Background
Biomedical knowledge is dispersed in scientific literature and is growing constantly. Curation is the extraction of knowledge from unstructured data into a computable form and could be done manually or automatically. Hypertrophic cardiomyopathy (HCM) is the most common inherited cardiac disease, with genotype–phenotype associations still incompletely understood. We compared human- and machine-curated HCM molecular mechanisms’ models and examined the performance of different machine approaches for that task.
Results
We created six models representing HCM molecular mechanisms using different approaches and made them publicly available, analyzed them as networks, and tried to explain the models’ differences by the analysis of factors that affect the quality of machine-curated models (query constraints and reading systems’ performance). A result of this work is also the Interactive HCM map, the only publicly available knowledge resource dedicated to HCM. Sizes and topological parameters of the networks differed notably, and a low consensus was found in terms of centrality measures between networks.
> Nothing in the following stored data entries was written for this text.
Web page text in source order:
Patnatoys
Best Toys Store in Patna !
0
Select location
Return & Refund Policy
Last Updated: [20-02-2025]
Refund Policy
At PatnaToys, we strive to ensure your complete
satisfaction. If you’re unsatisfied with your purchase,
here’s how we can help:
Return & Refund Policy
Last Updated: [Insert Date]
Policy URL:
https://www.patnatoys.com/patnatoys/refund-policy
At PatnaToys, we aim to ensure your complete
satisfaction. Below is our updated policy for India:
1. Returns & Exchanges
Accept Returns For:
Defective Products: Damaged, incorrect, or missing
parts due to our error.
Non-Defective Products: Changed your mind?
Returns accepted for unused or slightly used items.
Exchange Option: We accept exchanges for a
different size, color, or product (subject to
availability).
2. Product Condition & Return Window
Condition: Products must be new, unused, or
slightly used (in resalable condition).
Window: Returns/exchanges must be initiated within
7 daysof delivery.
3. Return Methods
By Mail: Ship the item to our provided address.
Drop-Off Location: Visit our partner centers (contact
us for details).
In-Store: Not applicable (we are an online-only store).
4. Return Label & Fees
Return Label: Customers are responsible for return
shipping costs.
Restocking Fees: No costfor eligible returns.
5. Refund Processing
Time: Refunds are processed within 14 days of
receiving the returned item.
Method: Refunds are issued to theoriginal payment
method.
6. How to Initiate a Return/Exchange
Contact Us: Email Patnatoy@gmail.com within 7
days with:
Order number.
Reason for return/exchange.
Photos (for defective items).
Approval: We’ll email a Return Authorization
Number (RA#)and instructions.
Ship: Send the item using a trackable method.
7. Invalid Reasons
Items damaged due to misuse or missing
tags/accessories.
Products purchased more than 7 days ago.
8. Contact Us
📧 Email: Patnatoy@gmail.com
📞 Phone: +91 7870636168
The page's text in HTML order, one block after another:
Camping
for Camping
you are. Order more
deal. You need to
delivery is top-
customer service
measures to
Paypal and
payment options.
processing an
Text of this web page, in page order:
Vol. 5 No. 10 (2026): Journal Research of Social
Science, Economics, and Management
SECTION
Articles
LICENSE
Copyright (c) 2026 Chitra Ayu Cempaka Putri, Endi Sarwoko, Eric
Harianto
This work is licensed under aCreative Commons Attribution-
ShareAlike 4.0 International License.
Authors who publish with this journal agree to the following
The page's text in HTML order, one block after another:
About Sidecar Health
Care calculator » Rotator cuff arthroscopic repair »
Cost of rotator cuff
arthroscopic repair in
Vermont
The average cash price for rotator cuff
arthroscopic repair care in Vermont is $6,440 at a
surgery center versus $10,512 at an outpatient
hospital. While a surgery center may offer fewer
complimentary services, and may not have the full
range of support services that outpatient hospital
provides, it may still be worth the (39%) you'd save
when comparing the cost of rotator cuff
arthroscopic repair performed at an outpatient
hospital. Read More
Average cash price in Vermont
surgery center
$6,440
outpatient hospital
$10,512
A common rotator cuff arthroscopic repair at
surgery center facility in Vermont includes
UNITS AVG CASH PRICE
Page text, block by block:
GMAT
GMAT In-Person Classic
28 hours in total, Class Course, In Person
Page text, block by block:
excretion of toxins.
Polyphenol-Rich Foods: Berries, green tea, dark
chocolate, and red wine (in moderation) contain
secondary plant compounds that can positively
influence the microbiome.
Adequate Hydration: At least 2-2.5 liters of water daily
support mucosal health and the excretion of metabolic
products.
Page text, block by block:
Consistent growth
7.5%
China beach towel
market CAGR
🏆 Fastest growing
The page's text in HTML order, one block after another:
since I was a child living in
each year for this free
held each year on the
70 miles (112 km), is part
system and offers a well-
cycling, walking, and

Consensus about the most important nodes was achieved only with respect to one element (calcium). Models with a reduced level of noise were generated and cooperatively working elements were detected. REACH and TRIPS reading systems showed much higher accuracy than Sparser, but at the cost of extraction performance. TRIPS proved to be the best single reading system for text segments about HCM, in terms of the compromise between accuracy and extraction performance.
Conclusions
Different approaches in curation can produce models of the same disease with diverse characteristics, and they give rise to utterly different conclusions in subsequent analysis. The final purpose of the model should direct the choice of curation techniques. Manual curation represents the gold standard for information extraction in biomedical research and is most suitable when only high-quality elements for models are required. Automated curation provides more substance, but high level of noise is expected. Different curation strategies can reduce the level of human input needed. Biomedical knowledge would benefit overwhelmingly, especially as to its rapid growth, if computers were to be able to assist in analysis on a larger scale.